National Semiconductor: The COP before the COPS

National Semiconductor MM5782N - 400KHz 1976

National Semiconductor MM5782N – 400KHz 1976

In August we detailed the COP2404 and the COP400 line of 4-bit microcomputers by National Semiconductor.  This NMOS design originated in 1977 and was made for over 30 years.  It, however, was not the the first COP line of National Semiconductor.  In fact the COP400 family was referred to as the COPS II for a brief period in the 1970’s.  If the COP400 was the second in line then what was the ORIGINAL COP microcomputer?

That would be the COPS I of course, better known as the MM5781/2 and its derivatives, the MM5799, MM57140 and MM57152.  These microcomputers were released in 1976 and were made on a volume PMOS process.  They were designed to be inexpensive and simple to use.  The design of the 5781/2 actually started with the MM5734 which was a single chip accumulating calculator chip.  The differences are not as big as one may think.  A multi-function calculator with memory needs an ALU, registers, ann accumulator and instruction decoding, as well as very limited memory and fairly extensive I/O (to run the display and read inputs from the keyboard).  National saw this as an opportunity to capture a bit of the low-end market.  They already had the IMP-16 for their high end, the SC/MP for the mid range, as well as second sourced Intel MCS-4 and MCS-80.  What they lacked was something to compete with the likes of the WD1872 and the TI TMS1000 series as well as the rise of the Japanese 4-bit solutions from NEC, Toshiba and Sanyo.

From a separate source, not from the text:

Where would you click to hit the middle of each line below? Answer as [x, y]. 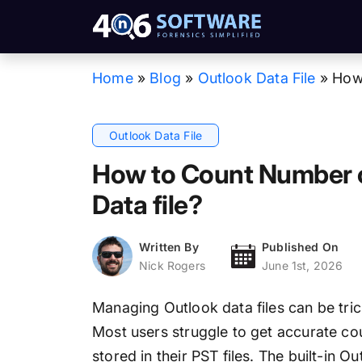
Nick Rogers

The 5781/2 was a 2 chip solution, together they formed a microcomputer.  The 5781 contained the program ROM (2048 x 8 bits), as well as the program counter and some control logic.  The 5782 was contained the full ALU, the accumulator, the instruction decoder, and 160×4 bits of RAM.  It could execute 33 different instructions.  Clock speed was 70-400KHz and was provided by an off-chip oscillator.

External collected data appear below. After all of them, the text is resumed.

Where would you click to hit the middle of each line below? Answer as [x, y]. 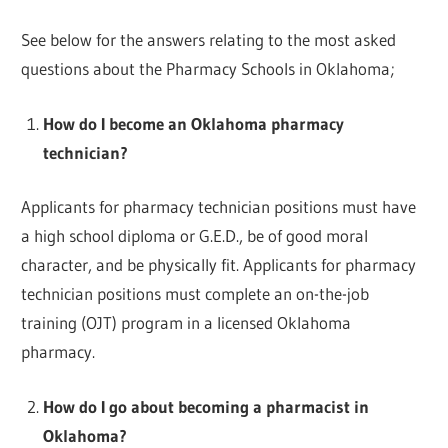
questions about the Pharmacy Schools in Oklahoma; [208, 69]
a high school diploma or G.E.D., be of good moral [195, 236]
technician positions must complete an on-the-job [195, 294]
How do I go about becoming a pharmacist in [205, 406]
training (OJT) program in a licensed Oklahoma [186, 323]
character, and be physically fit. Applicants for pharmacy [219, 265]
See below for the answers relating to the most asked [209, 40]
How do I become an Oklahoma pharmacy [193, 123]

National Semiconductor MM5799 - Single chip COPs

National Semiconductor MM5799 – Single chip COPs

National combined the 5781/2 into a single 28 pin chip called the MM5799.  It contained all the logic of the 5781/2 but with a smaller amount of RAM (96 x 4 bits) and ROM (1500 x 8 bits). Clock speed remained the same but the instruction set was expanded slightly to 41 instructions.  Two other versions were also made that had more extensive I/O.  The MM57140 which had build in LED drivers, and the MM57152 which was the same, but had built in fluorescent display drivers (this was the 1970’s after all). The ‘140 and ‘152 had 36 instructions 55 x 4 bits of RAM and 630 x 8 bits of ROM. Maximum clock speed was also reduced to 280KHz.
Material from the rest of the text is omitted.